Yeah, just fantasy ... There are too many of the same genres to divide into topics. It seems better to get the data from around the pixiv novel.

Postscript

dictionary.filter_extremes (no_below = 5, no_above = 0.5, keep_n = 100000) I thought that it might be possible to change the fantasy-only situation by changing the value of the function and filtering, so I modified it.

`topic_model_in_narou.py`


# -*- coding: utf-8 -*-
import requests
from pyquery import PyQuery as pq
import gensim
import pdb


def fetch_narou_ranking_html():
    r = requests.get('http://yomou.syosetu.com/rank/list/type/total_total/')
    r.encoding = 'utf-8'
    return r.text


def collect_tags(d):
    d_novels = d('.s')
    tags = []
    for d_novel in d_novels:
        d_tag_name_list = d_novel.findall('a')
        tags_in_a_novel = [d_tag_name.text for d_tag_name in d_tag_name_list]
        tags.append(tags_in_a_novel)
    return tags


if __name__ == "__main__":
    html = fetch_narou_ranking_html()
    d = pq(html.encode('utf-8'))
    tags = collect_tags(d)

    dictionary = gensim.corpora.Dictionary(tags)
    dictionary.filter_extremes(no_below=5, no_above=0.05, keep_n=10000)  #Change
    corpus = [dictionary.doc2bow(text) for text in tags]
    lda = gensim.models.ldamodel.LdaModel(corpus=corpus, num_topics=20, id2word=dictionary)
    for x in lda.show_topics(-1, 5):
        print(x)

The value of no_above was set to 0.05. We decided not to count tags that appear in more than 5% of the total.
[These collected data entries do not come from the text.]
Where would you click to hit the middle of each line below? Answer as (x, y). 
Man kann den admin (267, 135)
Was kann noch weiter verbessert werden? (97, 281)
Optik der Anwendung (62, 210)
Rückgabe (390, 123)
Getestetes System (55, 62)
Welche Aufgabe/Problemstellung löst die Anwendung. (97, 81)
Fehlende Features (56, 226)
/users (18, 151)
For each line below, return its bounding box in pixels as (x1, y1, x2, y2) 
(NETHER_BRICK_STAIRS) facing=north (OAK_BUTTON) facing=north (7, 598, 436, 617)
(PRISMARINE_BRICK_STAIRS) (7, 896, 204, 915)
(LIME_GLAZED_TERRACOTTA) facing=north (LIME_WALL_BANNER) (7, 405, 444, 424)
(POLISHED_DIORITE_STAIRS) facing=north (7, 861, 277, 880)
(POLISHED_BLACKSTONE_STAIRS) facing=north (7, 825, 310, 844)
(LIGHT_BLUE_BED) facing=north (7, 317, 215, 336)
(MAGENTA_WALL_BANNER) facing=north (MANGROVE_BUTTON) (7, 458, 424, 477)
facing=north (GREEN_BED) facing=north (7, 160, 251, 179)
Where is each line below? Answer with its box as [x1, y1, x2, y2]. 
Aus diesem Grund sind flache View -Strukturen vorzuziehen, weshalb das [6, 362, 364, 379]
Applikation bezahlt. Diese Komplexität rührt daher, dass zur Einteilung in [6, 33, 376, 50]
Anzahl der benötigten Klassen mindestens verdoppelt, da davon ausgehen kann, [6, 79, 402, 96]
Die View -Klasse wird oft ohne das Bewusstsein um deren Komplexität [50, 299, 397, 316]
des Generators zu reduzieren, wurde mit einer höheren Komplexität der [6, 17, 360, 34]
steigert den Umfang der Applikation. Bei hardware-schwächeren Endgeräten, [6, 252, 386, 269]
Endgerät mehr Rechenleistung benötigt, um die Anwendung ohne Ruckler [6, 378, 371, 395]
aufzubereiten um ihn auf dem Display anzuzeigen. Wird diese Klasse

gensim official website http://radimrehurek.com/gensim/corpora/dictionary.html

Here are the results.

0.166*growth+ 0.133*comedy+ 0.100*battle+ 0.100*Upstart+ 0.067*Narokon Grand Prize
0.106*SF + 0.054*Trip+ 0.054*ＶＲＭＭＯ + 0.054*Narokon Grand Prize+ 0.054*Upstart
0.142*Dragon+ 0.142*dark+ 0.073*slave+ 0.073*Aristocrat+ 0.073*battle
0.120*Wizard/witch+ 0.081*spirit+ 0.081*Elf+ 0.081*Beastman+ 0.081*Upstart
0.136*Brave+ 0.136*comedy+ 0.092*Labyrinth+ 0.092*strongest+ 0.092*ＶＲＭＭＯ
0.140*Summon another world+ 0.106*Nation/People+ 0.071*ＶＲＭＭＯ + 0.053*doting+ 0.036*slave
0.153*Knight+ 0.078*Misunderstanding+ 0.078*middle Ages+ 0.078*Wizard/witch+ 0.078*Summon another world
0.125*Summon+ 0.125*Adventurer+ 0.125*Beastman+ 0.125*strongest+ 0.125*Convenience
0.151*Brave+ 0.091*monster+ 0.091*Beautiful+ 0.061*war+ 0.061*doting
0.163*monster+ 0.122*friendship+ 0.082*Aristocrat+ 0.082*Upstart+ 0.082*strongest
0.260*spirit+ 0.054*Aristocrat+ 0.054*comedy+ 0.054*serious+ 0.054*Nation/People
0.143*Adventurer+ 0.096*battle+ 0.096*serious+ 0.096*Domestic affairs+ 0.049*Upstart
0.189*comedy+ 0.143*Misunderstanding+ 0.096*VRMMORPG + 0.096*comedy+ 0.049*High school student
0.147*Dragon+ 0.118*strongest+ 0.060*Elf+ 0.060*battle+ 0.060*war
0.173*slave+ 0.088*Trip+ 0.088*Magic+ 0.045*growth+ 0.045*monster
0.173*Domestic affairs+ 0.088*Brave+ 0.088*Trip+ 0.045*strongest+ 0.045*slave
0.130*serious+ 0.088*battle+ 0.088*High school student+ 0.088*Senki+ 0.088*Transfer to another world
0.143*skill+ 0.107*Template+ 0.072*war+ 0.072*Upstart+ 0.072*Magic
0.206*war+ 0.070*Domestic affairs+ 0.070*middle Ages+ 0.070*Summon+ 0.070*Nation/People
0.130*slave+ 0.130*guild+ 0.088*Aristocrat+ 0.088*Summon+ 0.045*war

After all it was just fantasy ...

But if you look closely, it's a little like "Serious, Battle, High School Student, Senki, Different World Transfer", "SF, Trip, VRMMO, Narurokon Grand Prize, Rise", "War, Domestic Affairs, Middle Ages, Summon, Nation / Ethnicity" Seems to be a different genre, so it's better than the default dictionary.filter_extremes () process.